» **SUPPLIED DATA**:
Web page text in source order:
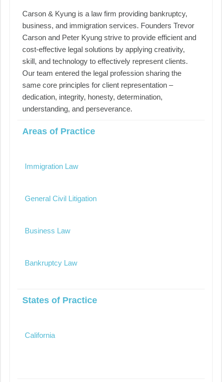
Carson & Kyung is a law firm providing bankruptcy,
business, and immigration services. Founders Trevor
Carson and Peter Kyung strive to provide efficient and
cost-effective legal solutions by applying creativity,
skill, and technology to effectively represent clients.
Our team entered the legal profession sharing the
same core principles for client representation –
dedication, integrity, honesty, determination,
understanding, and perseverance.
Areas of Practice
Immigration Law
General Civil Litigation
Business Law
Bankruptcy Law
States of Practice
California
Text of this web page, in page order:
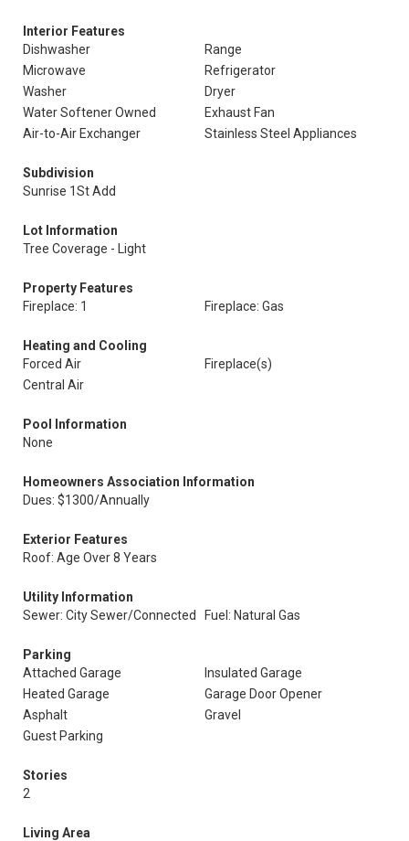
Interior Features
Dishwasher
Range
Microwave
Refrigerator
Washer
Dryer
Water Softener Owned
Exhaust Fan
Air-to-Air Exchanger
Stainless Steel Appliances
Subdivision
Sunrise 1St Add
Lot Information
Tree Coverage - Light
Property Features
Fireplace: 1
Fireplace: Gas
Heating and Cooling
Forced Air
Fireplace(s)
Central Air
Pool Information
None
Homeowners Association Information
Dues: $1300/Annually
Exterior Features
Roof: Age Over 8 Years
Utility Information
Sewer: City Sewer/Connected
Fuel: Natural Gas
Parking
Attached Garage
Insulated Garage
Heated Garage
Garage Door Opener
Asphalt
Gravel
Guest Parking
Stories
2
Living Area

---

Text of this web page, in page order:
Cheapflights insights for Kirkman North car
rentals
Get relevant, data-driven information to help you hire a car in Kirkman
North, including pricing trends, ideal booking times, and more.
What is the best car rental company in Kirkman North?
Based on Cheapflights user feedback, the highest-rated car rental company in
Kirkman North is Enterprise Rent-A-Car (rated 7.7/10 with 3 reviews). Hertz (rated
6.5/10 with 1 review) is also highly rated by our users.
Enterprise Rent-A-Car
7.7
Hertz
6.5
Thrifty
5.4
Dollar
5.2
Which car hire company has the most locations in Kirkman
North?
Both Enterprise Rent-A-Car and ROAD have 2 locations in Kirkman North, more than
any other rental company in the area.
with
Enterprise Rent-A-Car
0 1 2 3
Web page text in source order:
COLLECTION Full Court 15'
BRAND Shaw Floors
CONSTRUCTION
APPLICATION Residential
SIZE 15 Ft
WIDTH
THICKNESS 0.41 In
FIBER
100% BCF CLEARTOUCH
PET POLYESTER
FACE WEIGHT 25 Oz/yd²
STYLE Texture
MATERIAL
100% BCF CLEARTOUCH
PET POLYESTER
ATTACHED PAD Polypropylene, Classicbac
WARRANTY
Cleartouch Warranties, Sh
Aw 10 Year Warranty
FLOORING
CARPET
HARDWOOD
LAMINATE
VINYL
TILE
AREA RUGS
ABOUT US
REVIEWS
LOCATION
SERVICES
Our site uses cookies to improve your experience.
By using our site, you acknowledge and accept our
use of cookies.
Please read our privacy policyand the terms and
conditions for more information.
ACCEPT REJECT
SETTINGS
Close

» **WHAT THE TASK ASKS**: Work out how many lines in the entries above include the word "Fireplace". Respond with only the number.

» **EXERCISE OUTPUT**: 3